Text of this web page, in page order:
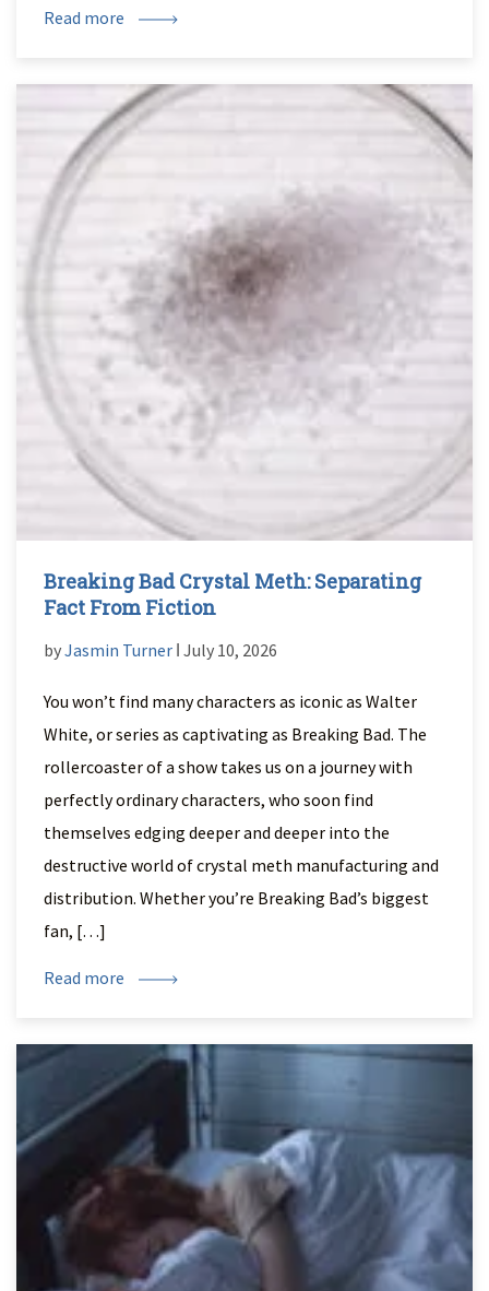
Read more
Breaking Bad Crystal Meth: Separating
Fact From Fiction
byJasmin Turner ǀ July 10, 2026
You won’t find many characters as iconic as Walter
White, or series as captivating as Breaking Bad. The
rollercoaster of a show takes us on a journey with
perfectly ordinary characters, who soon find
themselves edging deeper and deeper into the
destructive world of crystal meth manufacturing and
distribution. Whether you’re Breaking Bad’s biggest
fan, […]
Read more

WHAT IS NEEDED: From the first line to the last, copy the listing above exactly and leave out the images.

ANSWER TO THIS TASK:
Text of this web page, in page order:
Read more
Breaking Bad Crystal Meth: Separating
Fact From Fiction
byJasmin Turner ǀ July 10, 2026
You won’t find many characters as iconic as Walter
White, or series as captivating as Breaking Bad. The
rollercoaster of a show takes us on a journey with
perfectly ordinary characters, who soon find
themselves edging deeper and deeper into the
destructive world of crystal meth manufacturing and
distribution. Whether you’re Breaking Bad’s biggest
fan, […]
Read more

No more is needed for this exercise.